● **Data items**
###

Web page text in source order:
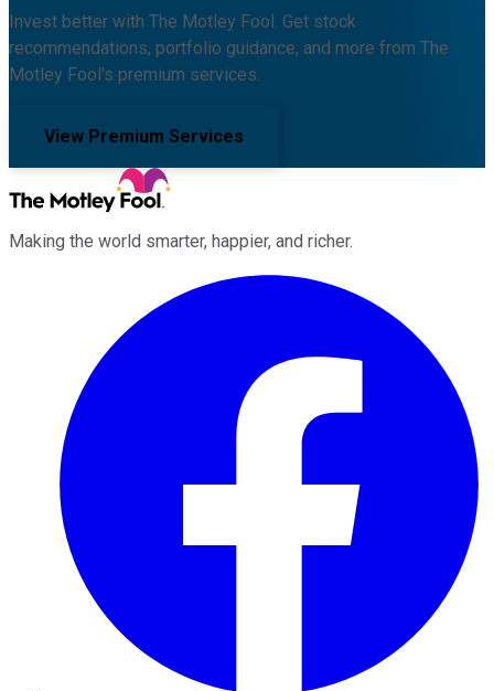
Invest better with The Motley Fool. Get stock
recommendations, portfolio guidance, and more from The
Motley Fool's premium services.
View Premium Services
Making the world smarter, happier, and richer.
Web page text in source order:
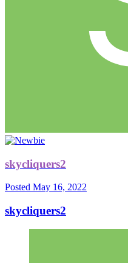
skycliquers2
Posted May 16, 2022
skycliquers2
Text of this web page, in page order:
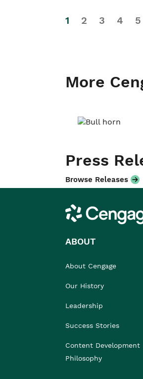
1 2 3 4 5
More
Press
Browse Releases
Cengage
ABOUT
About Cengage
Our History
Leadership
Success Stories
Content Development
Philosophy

###

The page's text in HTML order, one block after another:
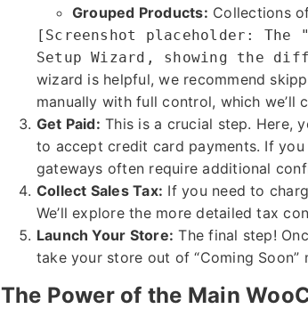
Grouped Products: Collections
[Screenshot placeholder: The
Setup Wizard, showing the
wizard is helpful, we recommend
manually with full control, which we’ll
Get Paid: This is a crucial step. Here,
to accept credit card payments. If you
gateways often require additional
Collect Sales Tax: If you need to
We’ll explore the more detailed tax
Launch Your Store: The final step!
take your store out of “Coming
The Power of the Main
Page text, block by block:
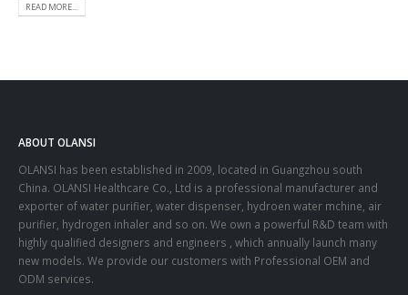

###

● **What you should do**
Copy the lines above exactly, starting at the one with "The page's text" and ending at the one with "Page text, block", both included. Leave out any pictures and add nothing else.

● **Result**
The page's text in HTML order, one block after another:
Grouped Products: Collections
[Screenshot placeholder: The
Setup Wizard, showing the
wizard is helpful, we recommend
manually with full control, which we’ll
Get Paid: This is a crucial step. Here,
to accept credit card payments. If you
gateways often require additional
Collect Sales Tax: If you need to
We’ll explore the more detailed tax
Launch Your Store: The final step!
take your store out of “Coming
The Power of the Main
Page text, block by block:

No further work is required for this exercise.